SAÚDE DO TRABALHADOR
É uma área de produção de conhecimentos, de práticas e de aplicação política que adota a noção de trabalho como categoria central para apreender os processos saúde-doença na sua dimensão social. Saúde-doença resulta das posições ocupadas pelos indivíduos na sociedade, onde o trabalho, segundo a tradição marxista, é o processo em que o ser humano com sua própria ação põe em movimento as forças naturais de seu corpo, braços, pernas, cabeça e mãos, a fim de apropriar-se dos recursos da natureza, imprimindo-lhes forma útil à vida humana.
Inaugura novas percepções sobre as articulações entre o processo de trabalho e a saúde ao encarar o trabalhador como sujeito e não somente como força de trabalho. Seu objeto diz respeito ao humano em situação de trabalho e em suas formas de sentir e manifestar seus mal-estares diante de si e de seu entorno. Os impactos são abordados a partir dessa ótica inovadora, a da vivência e das representações desenvolvidas pelos trabalhadores sobre a saúde e o trabalho em seus coletivos específicos. Por isso, nesse âmbito, adotam-se estratégias para se desenhar modelos de intervenção baseando-se em realidades coletivas. Contrapõe-se assim aos princípios tradicionais da saúde ocupacional cuja ênfase diz respeito aos efeitos de caráter biológico e individual. Esclarece como os trabalhadores reinventam o seu dia a dia de trabalho, elaboram táticas de resistência, alteram os códigos e constroem modos operatórios específicos, reapropriando-se do espaço e do uso dos objetos às suas maneiras. Busca integrar as ciências humanas às ciências sociais, o biológico ao não biológico, e operacionalizar ferramentas metodológicas para abordar os fenômenos de interesse em dois âmbitos (1) vida, doença e morte; (2) organização social e representação social.
Constitui um campo em construção na área da saúde pública ao romper com a concepção hegemônica orientada pelo binômio doença-risco presente no ambiente de trabalho. Bastante influenciado pela corrente da epidemiologia social que desenvolveu o conceito de determinação social do processo saúde-doença, busca compreender a relação dialética entre os determinantes que atuam no plano macro da estrutura social e os que atuam na dimensão singular dos perfis mórbidos dos grupos humanos.

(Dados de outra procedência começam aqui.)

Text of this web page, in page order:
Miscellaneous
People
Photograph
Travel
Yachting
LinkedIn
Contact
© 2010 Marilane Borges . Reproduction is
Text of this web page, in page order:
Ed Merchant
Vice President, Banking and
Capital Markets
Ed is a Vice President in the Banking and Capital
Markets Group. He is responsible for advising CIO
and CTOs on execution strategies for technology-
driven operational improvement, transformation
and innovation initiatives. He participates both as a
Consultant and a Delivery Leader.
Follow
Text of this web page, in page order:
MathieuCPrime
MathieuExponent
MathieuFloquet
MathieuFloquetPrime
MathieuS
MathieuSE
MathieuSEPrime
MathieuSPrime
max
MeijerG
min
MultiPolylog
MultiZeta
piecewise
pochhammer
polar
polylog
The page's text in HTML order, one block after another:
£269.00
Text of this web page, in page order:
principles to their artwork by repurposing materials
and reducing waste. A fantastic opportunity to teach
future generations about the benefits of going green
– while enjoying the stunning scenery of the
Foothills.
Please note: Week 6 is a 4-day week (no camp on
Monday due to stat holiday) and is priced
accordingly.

As investigações e diretrizes nessa área se contrapõem à lógica social que sustenta a ideologia da inevitabilidade das condições reais de trabalho e a invisibilidade dos seus efeitos. As condições de trabalho exprimem de modo determinado a sociedade de que faz parte. Ou seja, é uma expressão histórica de uma sociedade determinada. Se a sociedade, em geral, nega na sua estrutura o princípio da igualdade real, nos ambientes de trabalho, as circunstâncias em que o trabalhador se encontra para operar são incoerentes com os objetivos de qualidade da produção e incompatíveis com as características humanas.

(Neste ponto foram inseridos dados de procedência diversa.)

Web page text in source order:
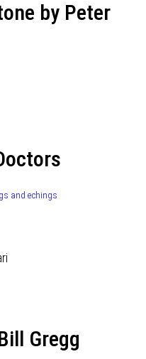
by Peter
and echings
Gregg
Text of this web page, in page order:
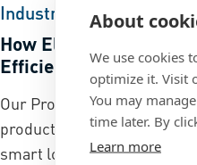
About
We use cookies
optimize it. Visit
You may
time later. By
Learn more
Industry Spotlight
How Electrical
Efficiency with
Our Proven Productivity
product innovation,
smart logistics to help
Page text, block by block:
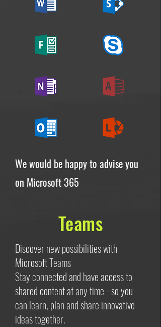
We would be happy to advise you
on Microsoft 365
Teams
Discover new possibilities with
Microsoft Teams
Stay connected and have access to
shared content at any time - so you
can learn, plan and share innovative
ideas together.
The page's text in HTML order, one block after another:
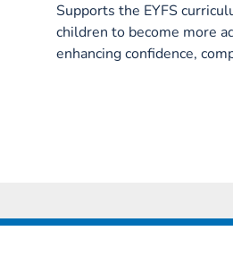
Supports the EYFS
children to become more
enhancing confidence,
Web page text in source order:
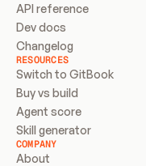
API reference
Dev docs
Changelog
RESOURCES
Switch to GitBook
Buy vs build
Agent score
Skill generator
COMPANY
About
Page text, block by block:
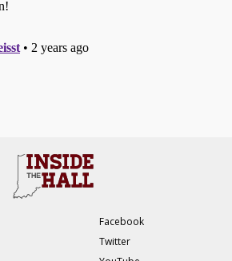
Facebook
Twitter
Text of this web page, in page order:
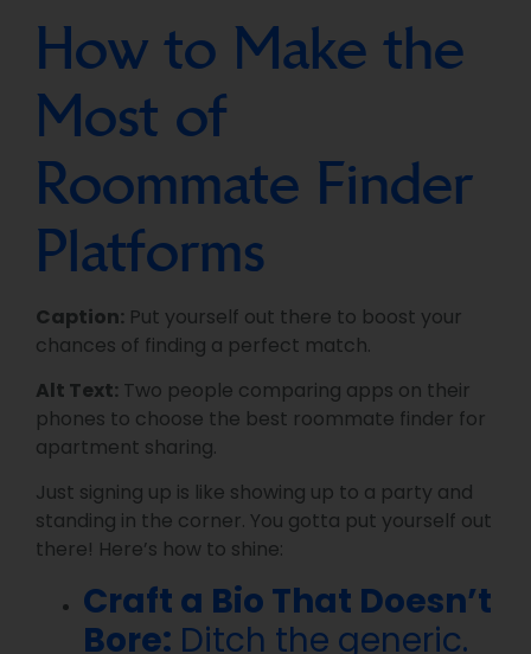
How to Make the
Most of
Roommate Finder
Platforms
Caption: Put yourself out there to boost your
chances of finding a perfect match.
Alt Text: Two people comparing apps on their
phones to choose the best roommate finder for
apartment sharing.
Just signing up is like showing up to a party and
standing in the corner. You gotta put yourself out
there! Here’s how to shine:
Craft a Bio That Doesn’t
Bore: Ditch the generic.
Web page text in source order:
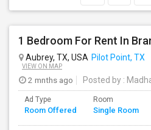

As relações sociais e intersubjetivas são realizadas como relação entre um superior que manda e um inferior que obedece. O espaço de trabalho não se difere quanto a essa ordem hierárquica. Nela, as diferenças biológicas, afetivas, cognitivas e culturais e as assimetrias delas resultantes são sempre transformadas em desigualdades que reforçam a relação mando-obediência. Nesse espaço, o outro jamais é reconhecido como sujeito nem como sujeito de direitos, jamais é reconhecido como subjetividade nem como alteridade (CHAUÍ, 2001). As condições de trabalho são reveladoras dessa lógica social, pois são incompatíveis com as necessidades e diferenças entre os indivíduos e inauguram a desigualdade social no espaço da produção e circulação dos bens e serviços.

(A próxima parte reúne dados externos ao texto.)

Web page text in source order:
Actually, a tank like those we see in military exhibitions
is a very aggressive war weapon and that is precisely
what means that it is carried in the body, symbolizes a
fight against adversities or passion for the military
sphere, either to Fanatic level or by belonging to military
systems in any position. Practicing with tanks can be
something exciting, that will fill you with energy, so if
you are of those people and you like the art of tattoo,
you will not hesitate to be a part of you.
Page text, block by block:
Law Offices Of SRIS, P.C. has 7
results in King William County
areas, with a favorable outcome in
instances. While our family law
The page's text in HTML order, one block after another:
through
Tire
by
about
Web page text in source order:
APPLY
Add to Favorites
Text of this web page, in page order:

Desafios no campo da saúde do trabalhador estão em diferentes planos: (1) no plano teórico, esclarecer as mediações que operam entre as condições reais em que ocorre a produção de bens e valores e a produção da saúde e da doença; (2) no plano metodológico, desenvolver estratégias de investigação, com seus correspondentes instrumentos de coleta e análise de informações; (3) no plano prático, formular sistemas e estratégias de formação a fim de intervir nas condições de trabalho.